U.S. Pushes Mexico To Step Up Immigration Crackdown
The Trump administration sought to increase pressure on Mexico to stop people migrating before they reach the southwest border on Tuesday, showing White House officials' increasing demands, even as Mexico cracks down on through migration.
Vice President Mike Pence and Secretary of State Mike Pompeo pushed Mexican Foreign Relations Secretary Marcelo Ebrard in a meeting at the White House to have the Mexican government take additional steps to stem the record surge of Central American families to the U.S. border.
Ebrard replied that Mexico has succeeded at reaching goals set in a June agreement between the two countries to reduce migration by deploying some 25,000 National Guard members to Mexico's southern and northern borders, he later said in a news conference in Washington. Mexican officials made the agreement to avoid a threat made by President Donald Trump to implement tariffs on imports from Mexico. The number of migrants reaching the border dropped by 56 percent in August, compared to May, according to U.S. Customs and Border Protection figures.
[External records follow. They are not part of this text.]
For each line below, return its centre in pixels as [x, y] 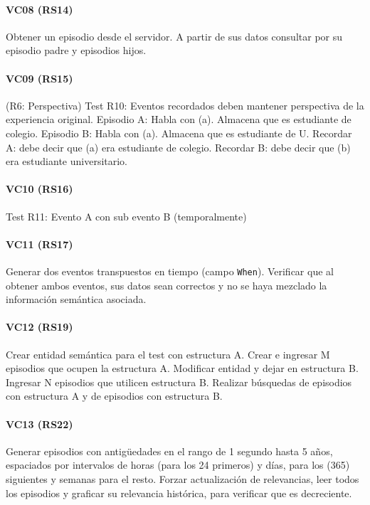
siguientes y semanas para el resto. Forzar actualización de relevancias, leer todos [183, 478]
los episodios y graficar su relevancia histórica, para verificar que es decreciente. [179, 493]
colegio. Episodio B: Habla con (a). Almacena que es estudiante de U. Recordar [179, 133]
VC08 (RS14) [39, 9]
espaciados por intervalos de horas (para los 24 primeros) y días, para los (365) [178, 465]
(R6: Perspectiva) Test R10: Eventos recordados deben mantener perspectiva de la [185, 105]
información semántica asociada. [76, 299]
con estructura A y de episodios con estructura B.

Ebrard spoke for about 10 minutes with President Trump, he later said. Mexico is resisting a proposal made by the Trump administration that would force U.S. bound asylum seekers to instead apply for asylum in Mexico — known as a Safe Third Country agreement.
"I had the opportunity to explain to the president that we are almost in 90 percent of the main objective,” Ebrard said. “Mexico won’t consider the safe third country as a possible solution in this point."
Ebrard said Mexico is asking the U.S. to reduce the flow of firearms to Mexico. An average of 567 illegal firearms are entering Mexico every hour, most purchased in California, Arizona, New Mexico and Texas, according to the Mexican government’s presentation in the meeting, quoting Bureau of Alcohol, Tobacco, Firearms and Explosives figures.